How Big Ag Fits into the Picture

Richard also mentioned John Deere and Monsanto, so I want to address them here.

Deere makes money from equipment sales and service. Monsanto makes money from seed and trait technology. In each case, market share matters, as does revenue extraction from the farmer. The goal of each is to extract as much marginal revenue without surrendering market share.

Offering up free data provides a window into surrendering farm operations. Not to mention the possibility that one or both of these companies are already directly monetizing the farmers data. It’s difficult for me to understand how this can be a positive approach for farmers.

It’s important to note that our approach doesn’t preclude players like John Deere and Monsanto from acquiring farm data. There’s nothing to stop them from collecting data that they own, and nothing to stop farmers from profiting from the data they own.

But there’s a bigger point to call out — Monsanto and Deere are certainly not the only two big data players in agriculture. Why should Big Ag have a monopoly on all of the farming data in the U.S.? Farmers can capture immediate value now by sharing their data with their agronomist or selling it to a genetics company. Waiting 10 years for one of the big companies to deliver on transformative solutions is a bet many farmers can’t afford to take, especially given the current economic climate.

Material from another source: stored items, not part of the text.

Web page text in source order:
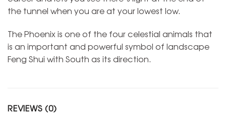
the tunnel when you are at your lowest low.
The Phoenix is one of the four celestial animals that
is an important and powerful symbol of landscape
Feng Shui with South as its direction.
REVIEWS (0)
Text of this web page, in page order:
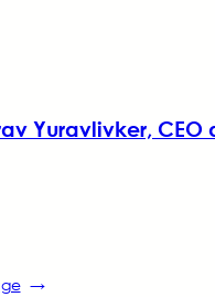
Yuravlivker,
→
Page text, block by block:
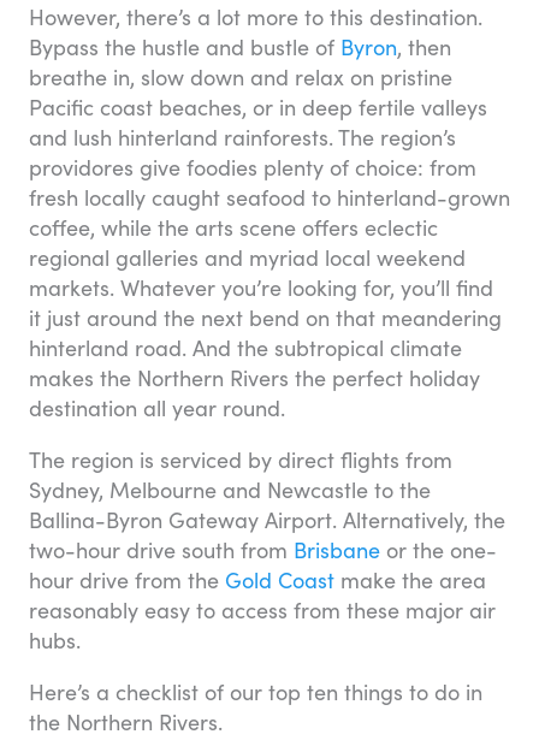
However, there’s a lot more to this destination.
Bypass the hustle and bustle of Byron, then
breathe in, slow down and relax on pristine
Pacific coast beaches, or in deep fertile valleys
and lush hinterland rainforests. The region’s
providores give foodies plenty of choice: from
fresh locally caught seafood to hinterland-grown
coffee, while the arts scene offers eclectic
regional galleries and myriad local weekend
markets. Whatever you’re looking for, you’ll find
it just around the next bend on that meandering
hinterland road. And the subtropical climate
makes the Northern Rivers the perfect holiday
destination all year round.
The region is serviced by direct flights from
Sydney, Melbourne and Newcastle to the
Ballina-Byron Gateway Airport. Alternatively, the
two-hour drive south from Brisbane or the one-
hour drive from the Gold Coast make the area
reasonably easy to access from these major air
hubs.
Here’s a checklist of our top ten things to do in
the Northern Rivers.
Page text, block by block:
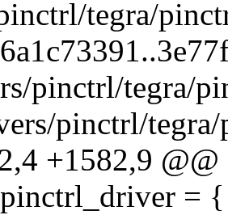
tegra/
pinctrl/tegra/
pinctrl/
+1582,9
= {
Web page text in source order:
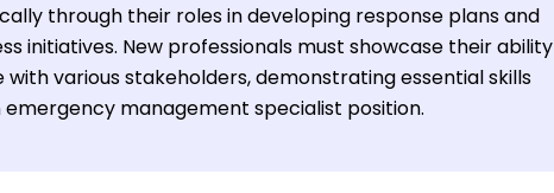
through their roles in developing response plans and
initiatives. New professionals must showcase their ability
various stakeholders, demonstrating essential skills
management specialist position.
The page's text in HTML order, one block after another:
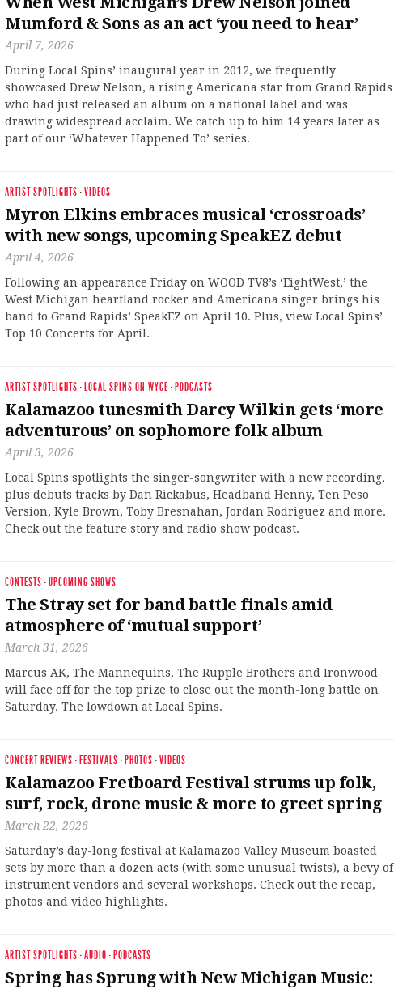
Mumford & Sons as an act ‘you need to hear’
April 7, 2026
During Local Spins’ inaugural year in 2012, we frequently
showcased Drew Nelson, a rising Americana star from Grand Rapids
who had just released an album on a national label and was
drawing widespread acclaim. We catch up to him 14 years later as
part of our ‘Whatever Happened To’ series.
ARTIST SPOTLIGHTS ·VIDEOS
Myron Elkins embraces musical ‘crossroads’
with new songs, upcoming SpeakEZ debut
April 4, 2026
Following an appearance Friday on WOOD TV8’s ‘EightWest,’ the
West Michigan heartland rocker and Americana singer brings his
band to Grand Rapids’ SpeakEZ on April 10. Plus, view Local Spins’
Top 10 Concerts for April.
ARTIST SPOTLIGHTS · LOCAL SPINS ON WYCE · PODCASTS
Kalamazoo tunesmith Darcy Wilkin gets ‘more
adventurous’ on sophomore folk album
April 3, 2026
Local Spins spotlights the singer-songwriter with a new recording,
plus debuts tracks by Dan Rickabus, Headband Henny, Ten Peso
Version, Kyle Brown, Toby Bresnahan, Jordan Rodriguez and more.
Check out the feature story and radio show podcast.
CONTESTS ·UPCOMING SHOWS
The Stray set for band battle finals amid
atmosphere of ‘mutual support’
March 31, 2026
Marcus AK, The Mannequins, The Rupple Brothers and Ironwood
will face off for the top prize to close out the month-long battle on
Saturday. The lowdown at Local Spins.
CONCERT REVIEWS · FESTIVALS · PHOTOS ·VIDEOS
Kalamazoo Fretboard Festival strums up folk,
surf, rock, drone music & more to greet spring
March 22, 2026
Saturday’s day-long festival at Kalamazoo Valley Museum boasted
sets by more than a dozen acts (with some unusual twists), a bevy of
instrument vendors and several workshops. Check out the recap,
photos and video highlights.
ARTIST SPOTLIGHTS ·AUDIO · PODCASTS
Spring has Sprung with New Michigan Music:
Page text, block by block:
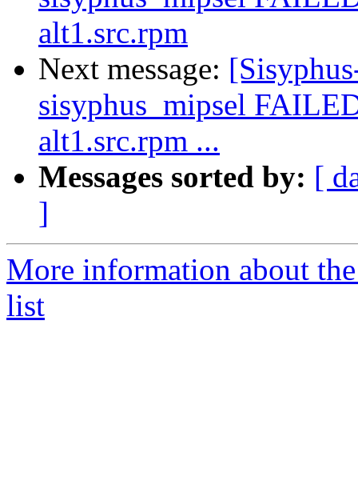
alt1.src.rpm
Next message:
sisyphus_mipsel
alt1.src.rpm ...
Messages sorted by: [
]
More information about
list
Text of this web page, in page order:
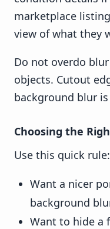
marketplace
view of what they
Do not overdo
objects. Cutout
background blur
Choosing the
Use this quick rule:
Want a nicer
background
Want to hide a
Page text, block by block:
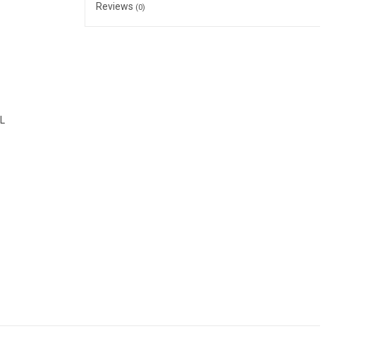
Reviews (0)
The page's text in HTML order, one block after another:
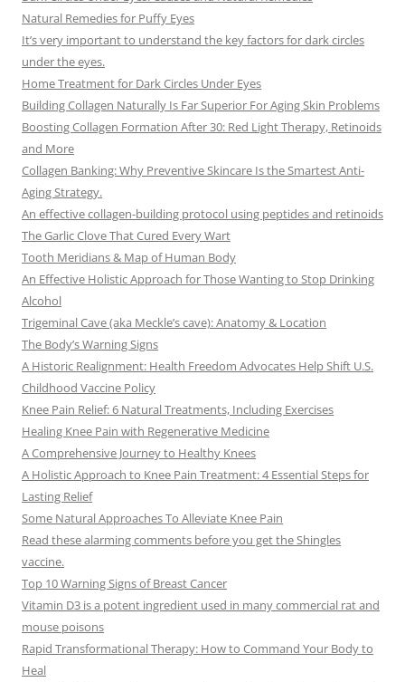
Natural Remedies for Puffy Eyes
It’s very important to understand the key factors for dark circles
under the eyes.
Home Treatment for Dark Circles Under Eyes
Building Collagen Naturally Is Far Superior For Aging Skin Problems
Boosting Collagen Formation After 30: Red Light Therapy, Retinoids
and More
Collagen Banking: Why Preventive Skincare Is the Smartest Anti-
Aging Strategy.
An effective collagen-building protocol using peptides and retinoids
The Garlic Clove That Cured Every Wart
Tooth Meridians & Map of Human Body
An Effective Holistic Approach for Those Wanting to Stop Drinking
Alcohol
Trigeminal Cave (aka Meckle’s cave): Anatomy & Location
The Body’s Warning Signs
A Historic Realignment: Health Freedom Advocates Help Shift U.S.
Childhood Vaccine Policy
Knee Pain Relief: 6 Natural Treatments, Including Exercises
Healing Knee Pain with Regenerative Medicine
A Comprehensive Journey to Healthy Knees
A Holistic Approach to Knee Pain Treatment: 4 Essential Steps for
Lasting Relief
Some Natural Approaches To Alleviate Knee Pain
Read these alarming comments before you get the Shingles
vaccine.
Top 10 Warning Signs of Breast Cancer
Vitamin D3 is a potent ingredient used in many commercial rat and
mouse poisons
Rapid Transformational Therapy: How to Command Your Body to
Heal

Not to mention that there’s a major conflict of interest between what the farmers want (lowered costs, more yield) and what equipment manufacturers and genetics companies want (more equipment and seed sales, consistent yield). No matter how you slice it, unless a farmer owns his or her data, he or she will be taken advantage of by companies with greater bargaining power.

The Value of Data Today

Respectfully, Richard is dead wrong on this one. Google and Facebook data was also “dirt cheap” 10 years ago, but now it drives 85% of every ad dollar spent online. I will concede that the value of agronomic data is just being priced. But even at its initial offering, the figures are compelling enough for farmers to get off the sidelines and into the game. I live and breathe this every day.

Data vs. Data analysis

One point I do agree with Richard on is the fact that data in a vacuum is just that; analysis is key.

But I believe a free market with hundreds of thousands of data analysts is more powerful than a data duopoly. Also, left unchecked, how would the farmer ever know what a company like Monsanto and John Deere are prescribing is actually better? Without agnostic bodies for benchmarking and full transparency, farmers will continue to be manipulated and taken advantage of. That’s why it is critical for them to own and share their data deliberately, not blindly.

Especially in an environment where the economics around farming are tightening, one of the best things farmers can do to protect themselves in the long-run is to invest in a data strategy.